US 11,698,927 B2
Contextual digital media processing systems and methods
Michael W. Betzel, Madison, WI (US); Zachary Tyler Wernberg, Madison, WI (US); Shawn Michael McCray, Middleton, WI (US); and Alex J. Schwartz, Middleton, WI (US)
Assigned to Sony Interactive Entertainment LLC, San Mateo, CA (US)
Filed by Sony Interactive Entertainment LLC, San Mateo, CA (US)
Filed on May 16, 2018, as Appl. No. 15/981,699.
Prior Publication US 2019/0351331 A1, Nov. 21, 2019
Int. Cl. G06F 16/74 (2019.01); G06F 16/40 (2019.01); G06F 16/78 (2019.01)
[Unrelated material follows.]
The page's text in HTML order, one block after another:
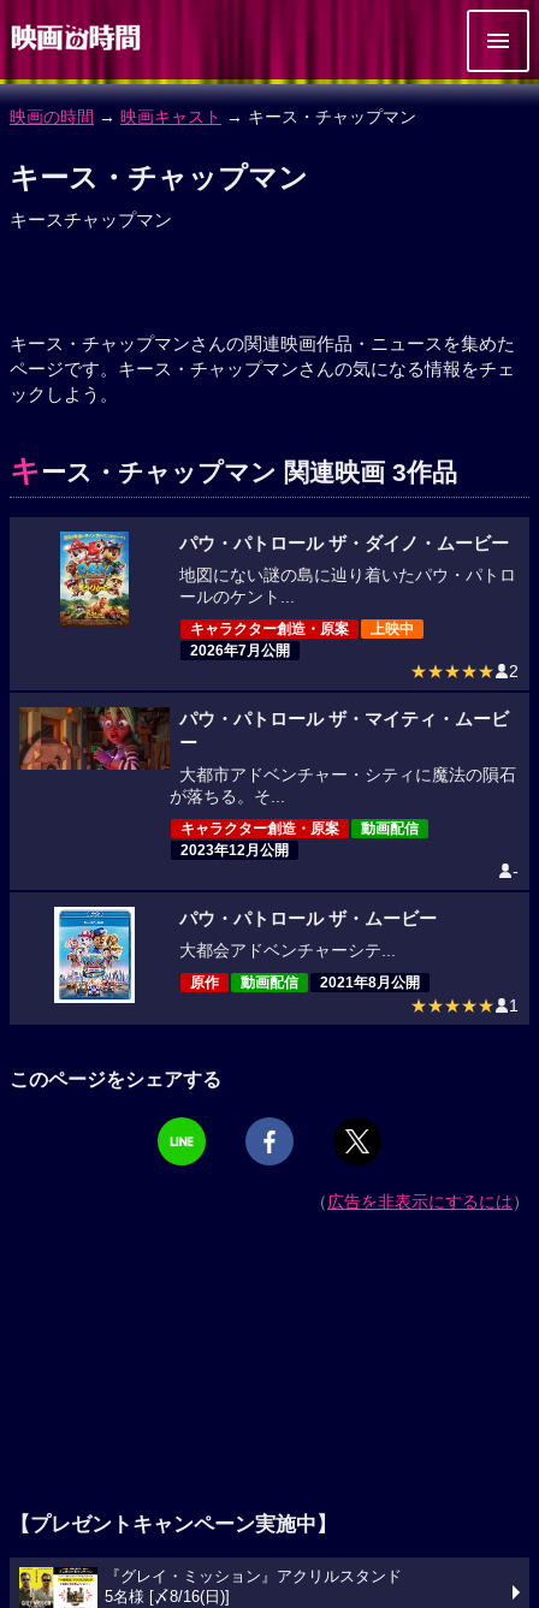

CPC G06F 16/74 (2019.01) [G06F 16/40 (2019.01); G06F 16/78 (2019.01)] 20 Claims
OG exemplary drawing
 
1. A method, comprising:
receiving a digital media capture of a live media content from a user, the digital media capture being submitted by the user on a source device, the source device being communicatively coupled with a display medium, the source device operating to generate a visual display and a user interface on the display medium;
processing the digital media capture to determine contextual information within the live media content, the processing comprising analyzing the digital media capture to extract the contextual information from the live media content by:
timestamping a series of frames of the digital media capture;
performing a reverse image search of the timestamped series of frames using a search engine;
performing one or more of a scene detection, a discrete feature detection, and landmark detection of the timestamped series of frames, said detections using machine learning;
applying a weighting to results of each of the reverse image search and results of performed said detections, the weighting based on a predetermined value assigned to a type of contextual evaluation process;
generating a batch of contextual information over a timeframe; and
performing a first assessment, the first assessment being of contextual information of the batch of contextual information for relevancy using an aggregate of confidence scores and commonality calculated across a plurality of contextual information sources, the aggregate of confidence scores comprising a first confidence score based on frequency of groups of textual data detected by optical character recognition, a second confidence score associated with images identified based on the reverse image search, and a third confidence score associated with one or more features recognized in the digital media capture based on the machine learning;
performing a search of at least one network for supplementary content based on the contextual information of the batch of contextual information extracted from the digital media capture, the search using a search input, the search input being determined by the first assessment;
transmitting the supplementary content to the source device; and
generating, by the source device, an updated visual display, the updated visual display comprising the live media content and an overlay, the overlay comprising the supplementary content.